Of course, we made cardboard templates, added ¼" before we cut them out with scissors, and made a different size template for each strip. Today, the spiderweb is a string quilt, pieced on newspaper -- much less labor intensive,more random, and more fun. Nonetheless, Plus ça change, plus c'est la même chose. Here's one I swiped from Pinterest; you can find lots more examples there.
Then I remembered that I used to make a log of baby quilts. In the day before digital cameras, I shot them (poorly), had them developed, and put the photos in a little album. I had come across the album when I was cleaning up this room and tonight sent me scampering to find it and scan in the photos from 1997-1999. I thought I'd share a few of them with you as I look at them for the first time since those early days. These blocks were experiments: I would make random blocks just to see whether I liked them, and I would play with different color combinations. Even then, I was throwing them into a box and when I needed to make a baby quilt, I pulled some out and went to work.
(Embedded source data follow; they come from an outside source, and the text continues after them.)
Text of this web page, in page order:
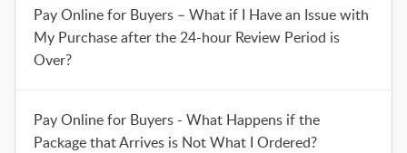
Pay Online for Buyers – What if I Have an Issue with
My Purchase after the 24-hour Review Period is
Over?
Pay Online for Buyers - What Happens if the
Package that Arrives is Not What I Ordered?
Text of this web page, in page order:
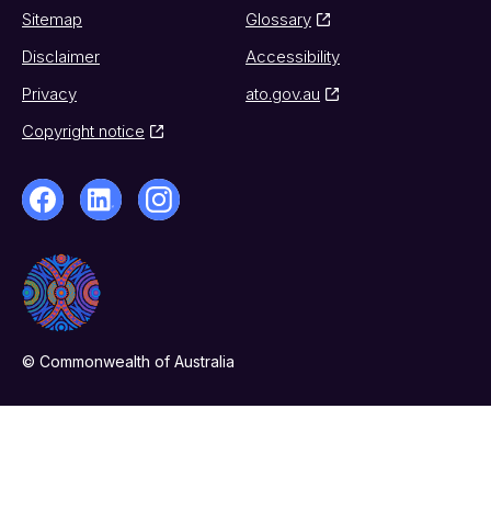
Sitemap
Glossary
Disclaimer
Accessibility
Privacy
ato.gov.au
Copyright notice
© Commonwealth of Australia
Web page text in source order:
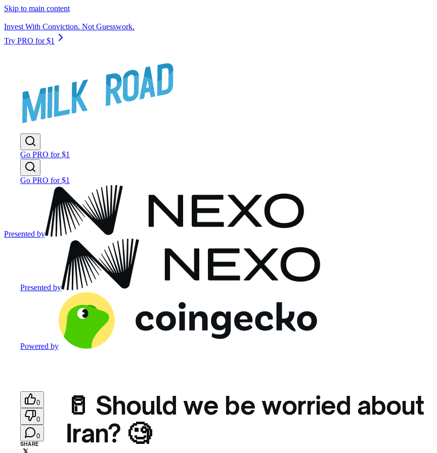
Skip to main content
Invest With Conviction. Not Guesswork.
Try PRO for $1
Go PRO for $1
Go PRO for $1
Presented by
Presented by
Powered by
0
0
0
SHARE
𝕏
🥛 Should we be worried about
Iran? 🧐

I love this one the best: it was the first, and I was going to give it to my first grandchild.
But I didn't -- and I'm not sure where it is now. Most of these fabrics were from my grandmother's blanket covers made with scraps from the dress factory whee she worked in the 1940's.
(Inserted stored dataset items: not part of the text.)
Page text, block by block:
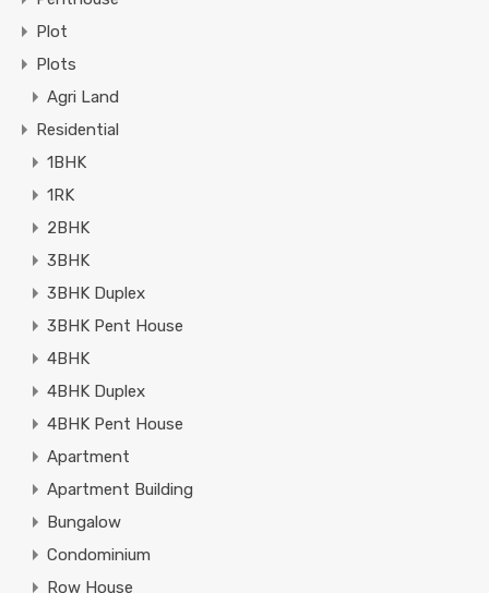
Plot
Plots
Agri Land
Residential
1BHK
1RK
2BHK
3BHK
3BHK Duplex
3BHK Pent House
4BHK
4BHK Duplex
4BHK Pent House
Apartment
Apartment Building
Bungalow
Condominium
Row House

I have absolutely no memory of this one: I wonder whose baby I made it for. This and the one above could easily have been made today. All that negative space - LOL.Oh, yes - I loved making this one: what a challenge! The fabrics, again, were all my grandmother's leftovers. The top left white fabric with the blue & red circles was from an apron she had made. don't know who got this one, either. The photo says 1997. I would not have used the blue sashing today, but it was probably for a boy.